Ele recebeu ontem o apoio da ministra-chefe da Casa Civil, Dilma Rousseff. Em Buenos Aires, ela afirmou que o governo não vai tolerar uma disputa judicial no processo, mas apostou no consenso:
- Eles vão se acertar. O ministro Lobão está fazendo todas as tratativas. Não achamos que estão rompidas as relações. A gente cogita todas as possibilidades. Só não pode faltar energia no Brasil.
O impasse ocorre porque a Odebrecht não aceita o fato de a Suez ter alterado em nove quilômetros, em seu projeto, a localização da barragem de Jirau.

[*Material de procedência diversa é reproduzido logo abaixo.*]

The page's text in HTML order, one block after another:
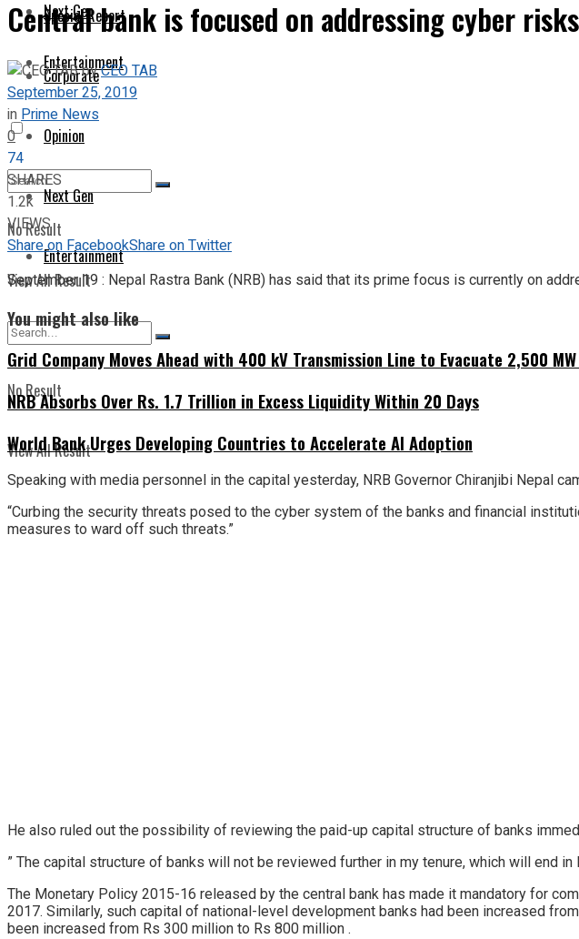
Next Gen
Entertainment
No Result
View All Result
Special Report
Corporate
Opinion
Next Gen
Entertainment
No Result
View All Result
Central bank is focused on addressing cyber
byCEO TAB
September 25, 2019
inPrime News
0
74
SHARES
1.2k
VIEWS
Share on FacebookShare on Twitter
September 19 : Nepal Rastra Bank (NRB) has said that its prime focus is currently on
You might also like
Grid Company Moves Ahead with 400 kV Transmission Line to Evacuate 2,500
NRB Absorbs Over Rs. 1.7 Trillion in Excess Liquidity Within 20 Days
World Bank Urges Developing Countries to Accelerate AI Adoption
Speaking with media personnel in the capital yesterday, NRB Governor Chiranjibi Nepal
“Curbing the security threats posed to the cyber system of the banks and financial
measures to ward off such threats.”
He also ruled out the possibility of reviewing the paid-up capital structure of banks
” The capital structure of banks will not be reviewed further in my tenure, which will end in
The Monetary Policy 2015-16 released by the central bank has made it mandatory for
2017. Similarly, such capital of national-level development banks had been increased
been increased from Rs 300 million to Rs 800 million .
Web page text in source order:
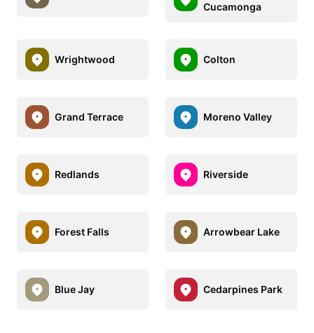
Cucamonga
Wrightwood Colton
Grand Terrace Moreno Valley
Redlands Riverside
Forest Falls Arrowbear Lake
Blue Jay Cedarpines Park
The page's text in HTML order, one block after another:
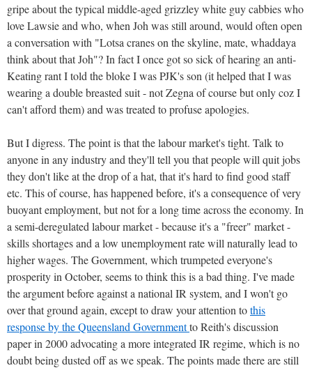
gripe about the typical middle-aged grizzley white guy cabbies who
love Lawsie and who, when Joh was still around, would often open
a conversation with "Lotsa cranes on the skyline, mate, whaddaya
think about that Joh"? In fact I once got so sick of hearing an anti-
Keating rant I told the bloke I was PJK's son (it helped that I was
wearing a double breasted suit - not Zegna of course but only coz I
can't afford them) and was treated to profuse apologies.
But I digress. The point is that the labour market's tight. Talk to
anyone in any industry and they'll tell you that people will quit jobs
they don't like at the drop of a hat, that it's hard to find good staff
etc. This of course, has happened before, it's a consequence of very
buoyant employment, but not for a long time across the economy. In
a semi-deregulated labour market - because it's a "freer" market -
skills shortages and a low unemployment rate will naturally lead to
higher wages. The Government, which trumpeted everyone's
prosperity in October, seems to think this is a bad thing. I've made
the argument before against a national IR system, and I won't go
over that ground again, except to draw your attention tothis
response by the Queensland Governmentto Reith's discussion
paper in 2000 advocating a more integrated IR regime, which is no
doubt being dusted off as we speak. The points made there are still
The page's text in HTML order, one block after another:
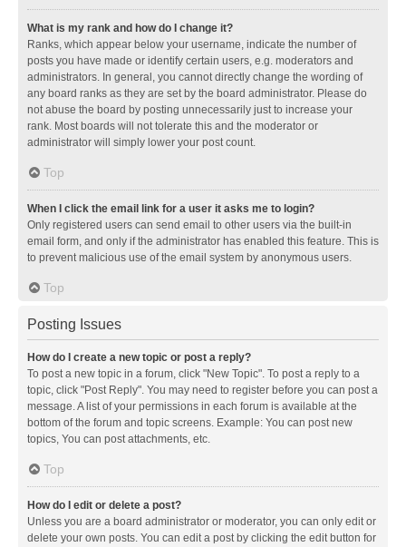
What is my rank and how do I change it?
Ranks, which appear below your username, indicate the number of
posts you have made or identify certain users, e.g. moderators and
administrators. In general, you cannot directly change the wording of
any board ranks as they are set by the board administrator. Please do
not abuse the board by posting unnecessarily just to increase your
rank. Most boards will not tolerate this and the moderator or
administrator will simply lower your post count.
Top
When I click the email link for a user it asks me to login?
Only registered users can send email to other users via the built-in
email form, and only if the administrator has enabled this feature. This is
to prevent malicious use of the email system by anonymous users.
Top
Posting Issues
How do I create a new topic or post a reply?
To post a new topic in a forum, click "New Topic". To post a reply to a
topic, click "Post Reply". You may need to register before you can post a
message. A list of your permissions in each forum is available at the
bottom of the forum and topic screens. Example: You can post new
topics, You can post attachments, etc.
Top
How do I edit or delete a post?
Unless you are a board administrator or moderator, you can only edit or
delete your own posts. You can edit a post by clicking the edit button for
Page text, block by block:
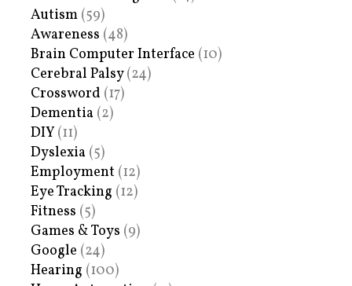
Autism (59)
Awareness (48)
Brain Computer Interface (10)
Cerebral Palsy(24)
Crossword (17)
Dementia (2)
DIY (11)
Dyslexia (5)
Employment (12)
Eye Tracking (12)
Fitness (5)
Games & Toys (9)
Google (24)
Hearing (100)
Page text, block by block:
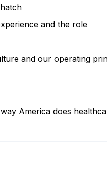
and the role
and our operating
America does
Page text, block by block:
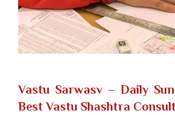
Vastu Sarwasv – Daily
Best Vastu Shashtra
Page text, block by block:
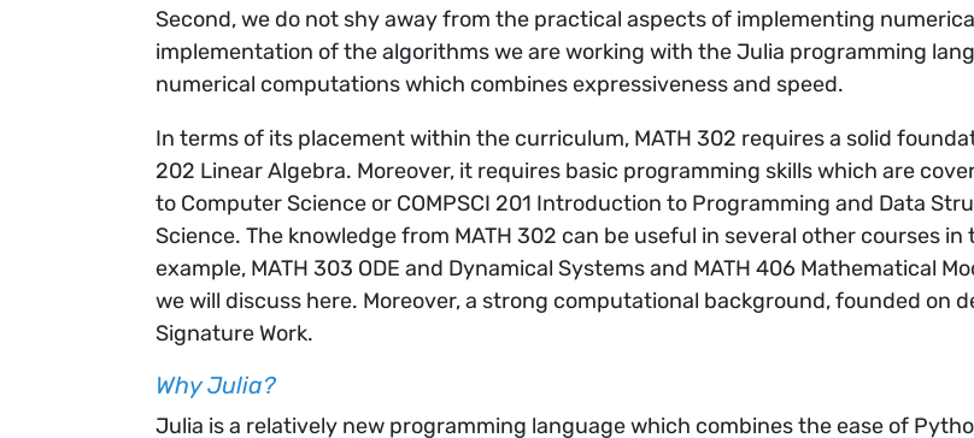
Second, we do not shy away from the practical aspects of implementing
implementation of the algorithms we are working with the Julia programming
numerical computations which combines expressiveness and speed.
In terms of its placement within the curriculum, MATH 302 requires a solid
202 Linear Algebra. Moreover, it requires basic programming skills which are
to Computer Science or COMPSCI 201 Introduction to Programming and Data
Science. The knowledge from MATH 302 can be useful in several other courses
example, MATH 303 ODE and Dynamical Systems and MATH 406 Mathematical
we will discuss here. Moreover, a strong computational background, founded on
Signature Work.
Why Julia?
Julia is a relatively new programming language which combines the ease of
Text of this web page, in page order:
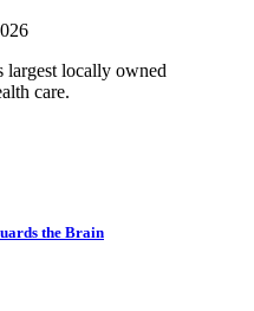
largest locally owned
care.
the Brain
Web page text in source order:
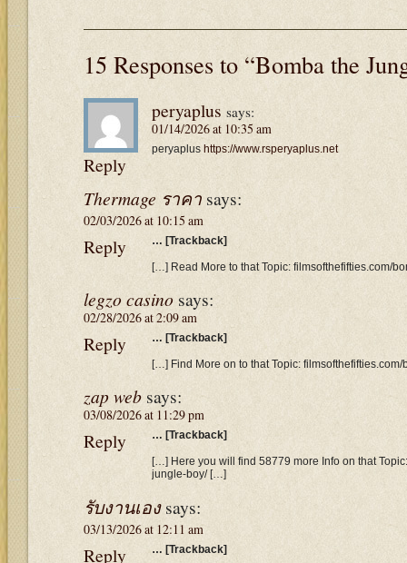
15 Responses to “Bomba the
peryaplus says:
01/14/2026 at 10:35 am
peryaplus https://www.rsperyaplus.net
Reply
Thermage ราคา says:
02/03/2026 at 10:15 am
… [Trackback]
[…] Read More to that Topic: filmsofthefifties.com/
Reply
legzo casino says:
02/28/2026 at 2:09 am
… [Trackback]
[…] Find More on to that Topic:
Reply
zap web says:
03/08/2026 at 11:29 pm
… [Trackback]
[…] Here you will find 58779 more Info on that
jungle-boy/ […]
Reply
รับงานเองsays:
03/13/2026 at 12:11 am
… [Trackback]
Reply
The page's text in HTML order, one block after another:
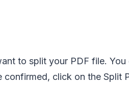
to split your PDF file. You
click on the Split
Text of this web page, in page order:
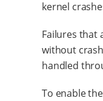
kernel
Failures that
without
handled
To enable
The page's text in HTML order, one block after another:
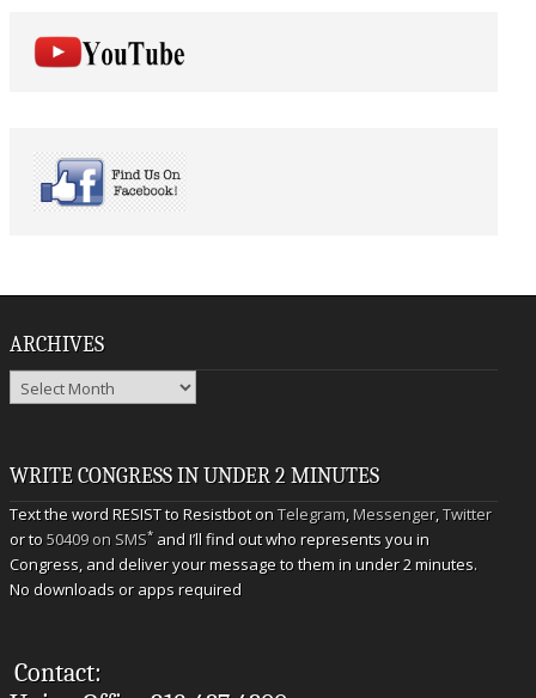
ARCHIVES
Archives
WRITE CONGRESS IN UNDER 2 MINUTES
Text the word RESIST to Resistbot onTelegram,Messenger,Twitter
or to50409 on SMS* and I’ll find out who represents you in
Congress, and deliver your message to them in under 2 minutes.
No downloads or apps required
Contact:

A construtora afirma que o edital não permitia mudanças como essa e que, ao descumprir as regras, o consórcio adversário ganhou uma vantagem, pois trabalhava com outro cenário de custos. Para Lobão, esse é um problema empresarial e não pode prejudicar o país:
- Ao final, os consórcios vão se entender. Essa disputa é negócio de empresa que não quer perder nunca. Por isso, ficam nessa complicação. Essa é uma obra gigantesca, uma das maiores do Brasil, com investimento de R$ 10 bilhões.
Por isso mesmo, é bom deixar claro que o interesse nacional está acima de qualquer interesse privado.

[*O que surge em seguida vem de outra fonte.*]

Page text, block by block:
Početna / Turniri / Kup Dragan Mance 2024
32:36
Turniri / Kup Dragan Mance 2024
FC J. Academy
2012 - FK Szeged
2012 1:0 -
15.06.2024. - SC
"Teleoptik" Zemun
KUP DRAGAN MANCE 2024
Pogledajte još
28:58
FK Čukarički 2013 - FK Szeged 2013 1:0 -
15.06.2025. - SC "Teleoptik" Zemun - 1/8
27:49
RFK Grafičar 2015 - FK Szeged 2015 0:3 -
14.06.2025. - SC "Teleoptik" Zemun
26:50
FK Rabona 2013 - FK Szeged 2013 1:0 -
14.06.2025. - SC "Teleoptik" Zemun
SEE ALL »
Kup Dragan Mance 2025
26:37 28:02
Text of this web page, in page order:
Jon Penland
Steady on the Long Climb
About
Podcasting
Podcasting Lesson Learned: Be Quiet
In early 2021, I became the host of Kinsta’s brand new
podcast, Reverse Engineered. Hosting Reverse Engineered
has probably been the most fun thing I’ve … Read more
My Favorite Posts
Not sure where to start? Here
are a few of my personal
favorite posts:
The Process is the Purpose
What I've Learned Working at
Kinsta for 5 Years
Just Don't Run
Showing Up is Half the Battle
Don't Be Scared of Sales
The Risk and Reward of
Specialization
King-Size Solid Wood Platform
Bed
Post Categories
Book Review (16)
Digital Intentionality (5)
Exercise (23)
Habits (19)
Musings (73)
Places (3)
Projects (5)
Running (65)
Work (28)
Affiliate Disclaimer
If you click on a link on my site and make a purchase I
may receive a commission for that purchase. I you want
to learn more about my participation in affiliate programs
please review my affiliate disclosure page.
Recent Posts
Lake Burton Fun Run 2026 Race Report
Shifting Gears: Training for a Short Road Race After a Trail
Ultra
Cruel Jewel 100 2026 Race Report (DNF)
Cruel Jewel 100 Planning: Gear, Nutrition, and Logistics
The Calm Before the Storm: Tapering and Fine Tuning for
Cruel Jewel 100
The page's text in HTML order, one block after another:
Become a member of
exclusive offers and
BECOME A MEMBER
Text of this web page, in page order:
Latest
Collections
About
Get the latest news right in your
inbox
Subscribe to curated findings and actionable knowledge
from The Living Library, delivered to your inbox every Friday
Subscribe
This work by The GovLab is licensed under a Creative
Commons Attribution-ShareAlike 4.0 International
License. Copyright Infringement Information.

O grupo Jirau Energia, que tem como principal acionista a Odebrecht, não quis se manifestar. O consórcio Energia Sustentável do Brasil (Enersus), capitaneado pela Suez, não respondeu à solicitação de entrevista feita pelo GLOBO.
Dilma já alertara para intervenção Lobão promete que licença de Santo Antônio sai até o fim de semana
O ultimato do governo havia sido dado, primeiramente, pela ministra-chefe da Casa Civil, Dilma Rousseff. Em entrevista ao jornal "Valor Econômico", publicada ontem, ela afirmou que a União não deixará que o cronograma de entrada em operação das geradoras atrase. Se essa ameaça for concreta, afirmou, "o governo intervirá".
Tanto Dilma quanto Lobão fizeram questão de enfatizar que a União está cumprindo todos os prazos previstos nos editais para que os empreendimentos comecem o quanto antes. O ministro garantiu que a licença de instalação do Ibama para a hidrelétrica de Santo Antônio, licitada em dezembro de 2007, será concedida até o fim desta semana.
Sem essa autorização, a construção do empreendimento não pode começar.
Lobão espera ainda o ponto final da batalha entre Odebrecht e Suez para antecipar também a assinatura do contrato de concessão de Jirau ao Enersul. Em vez de em 2 de janeiro de 2009, Lobão quer assinar o documento em uma semana ou, no máximo, em dez dias.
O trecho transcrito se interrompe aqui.